- Born: 5 January 1962 (age 64) Velyki Viknyny, now Vyshnivets settlement hromada, Kremenets Raion, Ternopil Oblast, Ukraine
- Education: Ternopil Pedagogical Institute
- Awards: Honored Journalist of Ukraine

= Zina Kushniruk =

Ukrainian journalist (born 1962)

Zina Antonovna Kushniruk (Зіна Антонівна Кушнірук; born 5 January 1962 in Velyki Viknyny, Ternopil Oblast) is a Ukrainian journalist and editor.
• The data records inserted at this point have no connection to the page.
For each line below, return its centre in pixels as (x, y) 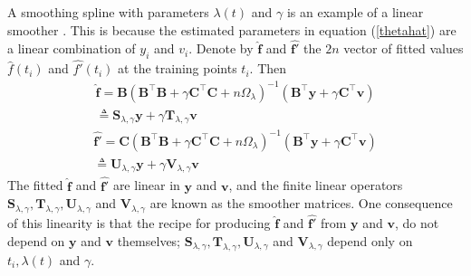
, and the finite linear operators (316, 185)
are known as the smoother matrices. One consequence (301, 203)
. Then (268, 68)
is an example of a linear (355, 12)
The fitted (35, 185)
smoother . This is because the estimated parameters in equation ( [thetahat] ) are (232, 29)
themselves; (149, 240)
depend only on (370, 240)

Honored Journalist of Ukraine (2003).

== Biography ==
She graduated from the Faculty of Philology of the Ternopil Pedagogical Institute (1983).

In 1984–1995, in the editorial office of the regional newspaper "Vilne zhyttia". Since 1995 – columnist, head of the editorial department of the newspaper "Svoboda", the leading page of the "Hnizdechko". In September 2007 – 2013 – editor of the newspaper "Svoboda". Since 2013, he has been the editor-in-chief of the "Nash Den" newspaper.

Own correspondent of the medical newspaper of Ukraine, "Vashe Zdorovia". Author of numerous publications in all-Ukrainian publications.